Table 4 presents the results for p53 obtained by the present ADM technique and the three other techniques mentioned above.

Table 4 Comparisons of the prediction accuracy of the present ADM technique and the top 3 techniques in the CASP10 experiment for p53

We apply the techniques for the p53 sequence itself and the sequence connecting two p53 sequences. The property of the sequence connecting two p53 sequences is not exactly same as that of the dimer. However, the results for the sequence connecting two p53 sequences are expected to show some properties of ordered structure formation. In the calculations of ACC, we assume that the p53 monomer exhibits complete disorder and that the dimer exhibits complete order. The same sequence of 3SAK in PDB is used. 3SAK is a tetramer of p53. According to DISOPRED, the major part of the sequence tends to be predicted as ordered for the monomer and dimer sequences, and thus the accuracy for the dimer tends to be high. The Biomine technique predicts the opposite, that the full sequences of both the monomer and dimer are disordered. Therefore, high ACC is observed for the monomer, but for the dimer, ACC is low. These results imply that DISOPRED and Biomine predict whether a given residue in a protein is in a disordered region or ordered region based on the properties of the local residues around the amino acid considered.

In contrast, the present ADM technique and PrDOS made predictions with high accuracy for both the monomer and dimer, as shown in Table 4. The present technique achieves slightly better accuracy. Figure 8(b) presents the predicted ordered regions or disordered regions of the p53 monomer and dimer sequences and compares the predicted regions with the actual regions (see above). Our ADM technique shows an extension of the ordered region in the C-terminus of the first p53 sequence in the dimer, namely, 32–37 and 42 [enclosed by the red dotted rectangles in Fig. 8(b)], while a slight extension in the N-terminus of the second p53 sequence is observed, that is, 49–51 in the result by PrDOS, as shown in Fig. 8(b) (blue dotted rectangle). Research suggests that the helix part of the p53 monomer tends to form ordered structure during molecular dynamics simulations [26]. In a system such as p53, a sufficient hydrophobic core is not formed within a monomer, and the p53 monomer behaves as an IDP; but by forming a dimer, a definite hydrophobic core is formed, and the p53 dimer exhibits ordered structures [27].

The results of the present technique reflect this, because ADM includes the effect of long-range inter-residue interactions along a sequence. The same effect is considered to be incorporated in PrDOS. Therefore, the present ADM technique may be able to predict the conformational change from disorder to order induced by the polymerization of IDP sequences and vice versa.

Discussion

In the present study, we introduced a new technique for predicting IDRs by means of maps based on inter-residue average distance statistics, average distance maps (ADM). The accuracy of the present technique is comparable to the techniques in the CASP10 contest with relatively high achievement including PrDOS, DISOPRED, and Biomine.
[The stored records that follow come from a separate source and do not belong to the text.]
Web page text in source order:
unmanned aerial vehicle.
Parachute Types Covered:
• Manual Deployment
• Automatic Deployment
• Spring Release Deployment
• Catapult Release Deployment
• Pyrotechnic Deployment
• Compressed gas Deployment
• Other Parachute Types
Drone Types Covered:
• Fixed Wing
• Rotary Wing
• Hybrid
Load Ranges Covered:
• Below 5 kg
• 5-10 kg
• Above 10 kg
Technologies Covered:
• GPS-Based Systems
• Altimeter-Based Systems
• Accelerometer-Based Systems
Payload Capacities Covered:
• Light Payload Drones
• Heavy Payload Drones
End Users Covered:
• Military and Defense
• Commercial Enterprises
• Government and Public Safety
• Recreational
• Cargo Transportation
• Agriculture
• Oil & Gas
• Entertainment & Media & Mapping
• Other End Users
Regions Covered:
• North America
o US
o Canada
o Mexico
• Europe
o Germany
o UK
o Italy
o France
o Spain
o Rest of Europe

In the prediction for the p53 dimer, the accuracy of the present technique is the highest compared to current ways of making predictions. Our ADM technique is expected not only to predict IDRs but also the formation of ordered structures by dimerization.

Our ADM technique may predict a core region of IDPs forming definite 3D structures through interactions, such as dimerization and so on. Furthermore, our study may serve to predict a disordered region which would become an ordered structure when binding to another protein.

Conclusion

The present study demonstrates that a new technique based on the average distance map (ADM) can provide a prediction of intrinsically disordered regions in a protein in good accuracy. This method can be applied to a protein which shows a disorder property as a monomer but ordered character when its form a dimer. These results suggest that the inter-residue average distance statistics includes various properties of proteins.